A indústria continua sofrendo, até porque o Plano Real não se completou. A culpa não foi das pessoas que o elaboraram, mas de nós, que não demos continuidade. A indústria não aceitou o desafio da inserção global competitiva, não abrimos as nossas fronteiras como devíamos, não partimos para uma reforma tributária, não fizemos uma reforma de serviço público como se deveria e, portanto, o plano ficou incompleto, embora ele estivesse todo escrito no projeto original.
Eu acho que, infelizmente, as pessoas hoje em dia não fazem ideia da importância de termos acabado com a inflação. Se nós tivéssemos continuado o País não teria sobrevivido. Teríamos, talvez, algumas grandes empresas oligopolistas e monopolistas que conseguiriam repassar preços, mas, o restante seria dizimado.
Essas empresas teriam de vender para um público muito específico, porque a pobreza seria muito maior.

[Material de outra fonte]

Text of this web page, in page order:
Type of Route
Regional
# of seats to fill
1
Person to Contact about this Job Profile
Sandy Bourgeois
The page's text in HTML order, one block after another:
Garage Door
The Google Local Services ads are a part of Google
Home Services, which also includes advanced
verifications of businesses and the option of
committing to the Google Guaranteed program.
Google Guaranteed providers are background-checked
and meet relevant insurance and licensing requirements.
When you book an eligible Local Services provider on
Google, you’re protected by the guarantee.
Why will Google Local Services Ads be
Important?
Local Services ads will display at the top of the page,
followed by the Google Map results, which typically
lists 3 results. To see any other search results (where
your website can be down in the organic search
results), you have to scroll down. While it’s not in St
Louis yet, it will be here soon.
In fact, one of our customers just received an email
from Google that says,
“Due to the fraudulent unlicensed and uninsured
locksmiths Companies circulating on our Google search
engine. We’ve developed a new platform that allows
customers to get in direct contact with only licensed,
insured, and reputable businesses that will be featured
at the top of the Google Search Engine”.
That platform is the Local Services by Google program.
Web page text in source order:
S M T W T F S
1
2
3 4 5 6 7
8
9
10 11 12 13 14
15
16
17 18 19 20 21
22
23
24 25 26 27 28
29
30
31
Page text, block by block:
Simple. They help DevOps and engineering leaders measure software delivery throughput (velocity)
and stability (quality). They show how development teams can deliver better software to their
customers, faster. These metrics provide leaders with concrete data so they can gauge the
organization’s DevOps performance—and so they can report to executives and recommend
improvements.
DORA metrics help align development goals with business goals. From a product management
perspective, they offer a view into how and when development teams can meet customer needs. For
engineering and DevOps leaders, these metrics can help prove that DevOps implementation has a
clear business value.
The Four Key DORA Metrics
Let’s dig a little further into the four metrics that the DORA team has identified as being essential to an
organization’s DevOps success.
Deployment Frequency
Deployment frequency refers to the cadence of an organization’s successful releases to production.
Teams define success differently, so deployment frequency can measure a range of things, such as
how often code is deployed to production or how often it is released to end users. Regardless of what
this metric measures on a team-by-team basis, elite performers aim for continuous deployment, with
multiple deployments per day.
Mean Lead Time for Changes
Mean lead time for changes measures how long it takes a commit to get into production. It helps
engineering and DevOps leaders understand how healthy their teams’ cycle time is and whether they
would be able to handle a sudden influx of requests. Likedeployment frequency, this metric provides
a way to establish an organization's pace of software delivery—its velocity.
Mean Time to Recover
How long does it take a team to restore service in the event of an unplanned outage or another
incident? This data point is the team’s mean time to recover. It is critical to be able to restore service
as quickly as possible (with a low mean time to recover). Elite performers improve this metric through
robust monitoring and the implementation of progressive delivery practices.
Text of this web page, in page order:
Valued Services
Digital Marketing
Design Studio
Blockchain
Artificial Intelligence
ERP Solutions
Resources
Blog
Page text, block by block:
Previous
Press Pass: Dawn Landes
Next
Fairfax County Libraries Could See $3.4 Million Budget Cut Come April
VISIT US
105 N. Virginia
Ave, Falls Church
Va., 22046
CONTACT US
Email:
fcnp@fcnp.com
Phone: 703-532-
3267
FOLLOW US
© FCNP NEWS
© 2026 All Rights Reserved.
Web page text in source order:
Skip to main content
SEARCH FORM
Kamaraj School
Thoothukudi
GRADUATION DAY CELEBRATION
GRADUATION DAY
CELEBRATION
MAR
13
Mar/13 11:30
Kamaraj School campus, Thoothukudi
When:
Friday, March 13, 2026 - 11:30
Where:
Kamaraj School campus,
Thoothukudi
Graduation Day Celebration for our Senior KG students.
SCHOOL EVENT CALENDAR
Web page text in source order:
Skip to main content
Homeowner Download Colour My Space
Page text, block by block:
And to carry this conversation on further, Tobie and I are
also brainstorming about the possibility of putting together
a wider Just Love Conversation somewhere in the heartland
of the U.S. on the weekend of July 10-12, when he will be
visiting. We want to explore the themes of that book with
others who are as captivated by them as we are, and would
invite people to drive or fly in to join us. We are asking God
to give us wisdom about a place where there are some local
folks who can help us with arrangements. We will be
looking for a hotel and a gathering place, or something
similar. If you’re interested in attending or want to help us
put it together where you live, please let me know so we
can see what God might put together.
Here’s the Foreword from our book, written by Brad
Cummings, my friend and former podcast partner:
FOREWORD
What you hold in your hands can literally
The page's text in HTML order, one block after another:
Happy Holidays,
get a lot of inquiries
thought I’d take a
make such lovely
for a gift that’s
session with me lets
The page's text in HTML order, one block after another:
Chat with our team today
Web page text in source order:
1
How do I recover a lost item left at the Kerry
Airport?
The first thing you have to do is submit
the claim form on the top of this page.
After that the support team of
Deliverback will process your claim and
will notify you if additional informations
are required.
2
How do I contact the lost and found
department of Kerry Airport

Então, o fato de nós termos acabado com a inflação é uma coisa absolutamente divisora no País. Por não ter feito as outras coisas, o Brasil ficou muito longe do potencial que tinha, mas acabar com a inflação é o que nos deu a base para construir coisas nestes últimos 30 anos e daqui para frente.

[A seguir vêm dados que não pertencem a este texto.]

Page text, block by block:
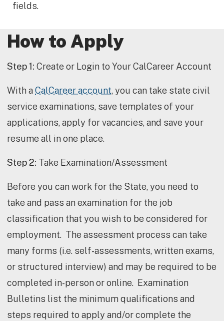
fields.
How to Apply
Step 1: Create or Login to Your CalCareer Account
With a CalCareer account, you can take state civil
service examinations, save templates of your
applications, apply for vacancies, and save your
resume all in one place.
Step 2: Take Examination/Assessment
Before you can work for the State, you need to
take and pass an examination for the job
classification that you wish to be considered for
employment. The assessment process can take
many forms (i.e. self-assessments, written exams,
or structured interview) and may be required to be
completed in-person or online. Examination
Bulletins list the minimum qualifications and
steps required to apply and/or complete the
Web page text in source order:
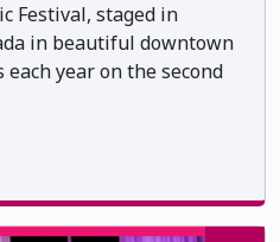
Festival, staged in
in beautiful downtown
year on the second
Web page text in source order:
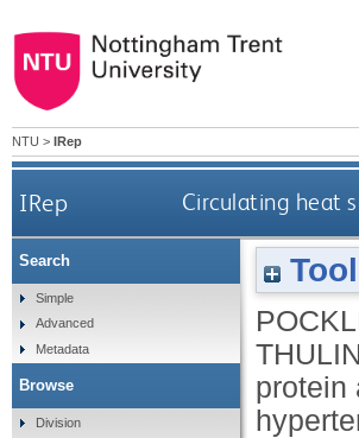
NTU > IRep
IRep Circulating heat
protein
Search
Simple
Advanced
Metadata
Browse
Division
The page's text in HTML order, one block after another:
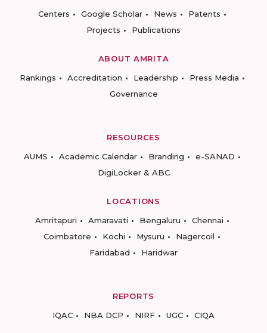
Centers
Google Scholar News
Patents
Projects
Publications
ABOUT AMRITA
Rankings
Accreditation Leadership
Press Media
Governance
RESOURCES
AUMS
Academic Calendar Branding
e-SANAD
DigiLocker & ABC
LOCATIONS
Amritapuri
Amaravati Bengaluru
Chennai
Coimbatore
Kochi Mysuru
Nagercoil
Faridabad
Haridwar
REPORTS
IQAC
NBA DCP NIRF UGC CIQA
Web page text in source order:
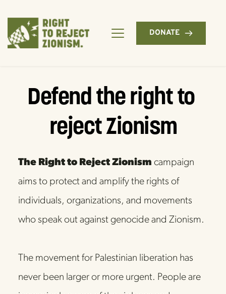
DONATE
Defend the right to
reject Zionism
The Right to Reject Zionism campaign
aims to protect and amplify the rights of
individuals, organizations, and movements
who speak out against genocide and Zionism.
The movement for Palestinian liberation has
never been larger or more urgent. People are
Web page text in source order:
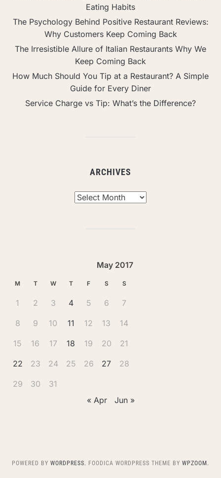
Eating Habits
The Psychology Behind Positive Restaurant Reviews:
Why Customers Keep Coming Back
The Irresistible Allure of Italian Restaurants Why We
Keep Coming Back
How Much Should You Tip at a Restaurant? A Simple
Guide for Every Diner
Service Charge vs Tip: What’s the Difference?
ARCHIVES
May 2017
M T W T F S S
1 2 3 4 5 6 7
8 9 10 11 12 13 14
15 16 17 18 19 20 21
22 23 24 25 26 27 28
29 30
31
« Apr
Jun »
POWERED BY WORDPRESS. FOODICA WORDPRESS THEME BY WPZOOM.
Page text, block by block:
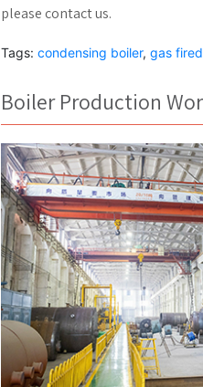
please contact us.
Tags: condensing boiler, gas
Boiler Production
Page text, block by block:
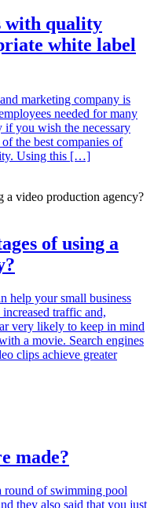
with quality
white label
marketing company is
needed for many
if you wish the necessary
the best companies of
Using this […]
of using a
help your small business
traffic and,
very likely to keep in mind
a movie. Search engines
clips achieve greater
made?
round of swimming pool
they also said that you just
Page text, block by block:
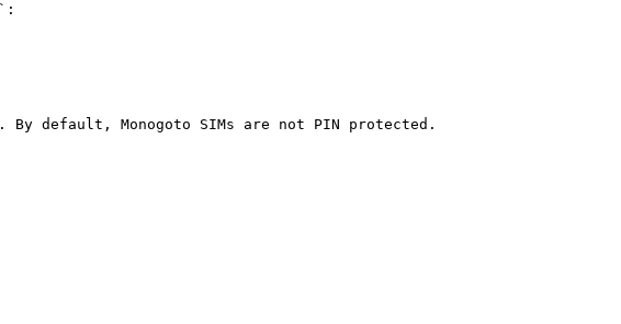
default, Monogoto SIMs are not PIN protected.
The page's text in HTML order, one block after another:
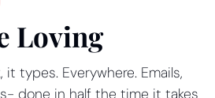
Loving
it types. Everywhere. Emails,
done in half the time it takes

A inflação não é mais um problema. Às vezes ficamos preocupados porque subiu um pouquinho, mas a inflação não é mais um problema. Essa turma que fez o Plano Real conseguiu acabar com a inflação. Agora, nós temos de trabalhar em outras coisas. Precisamos trabalhar em cima de uma reforma tributária, pois há uma série de grupos de interesse tentando desvirtuá-la.
O fato de haver o IVA já é uma questão positiva. Estamos décadas atrasados, mas é um ponto positivo. Precisamos abrir as nossas fronteiras e ter coragem de invadir a praia dos gringos, de aproveitar as possibilidades que o Brasil tem em vários sentidos, inclusive geopolíticos.
Precisamos fazer uma reforma nas despesas públicas neste País, o que fere muita gente e fere muitos interesses, mas isso precisa ser feito. Ou seja, há um roteiro relativamente claro, ele só precisa ser seguido. Eu não sei se ele será seguido nos próximos anos, mas todos têm feito força para que ele ande para frente, inclusive o próprio ministro da Fazenda, que muitas das vezes fica sozinho, gritando lá no meio do governo ao qual ele mesmo pertence.”
Maria Silvia Bastos Marques
Era secretária de Fazenda da cidade do Rio de Janeiro entre 1993 e 1996, antes de assumir o comando de grandes grupos privados, começando pela CSN e passando pelo grupo Icatu e Goldman Sachs. Também presidiu o BNDES. Em fevereiro de 1997, foi incluída em lista da Revista Time como única mulher entre os 12 executivos mais poderosos do mundo.
“Começamos a nos preparar para o Plano Real desde o momento em que as primeiras medidas foram anunciadas. O prefeito Cesar Maia e seu time já vinham fazendo uma gestão profundamente transformadora desde o início do mandato, com muita ênfase em revisão de processos, medidas de controle e de racionalização, modernização de procedimentos e ferramentas (como, por exemplo, a criação do DARM, documento único de arrecadação municipal com código de barras, altamente inovador à época, que nos permitiu apropriar a arrecadação em prazo recorde, reduzindo o float dos bancos, o que, naquele período, representava muito dinheiro).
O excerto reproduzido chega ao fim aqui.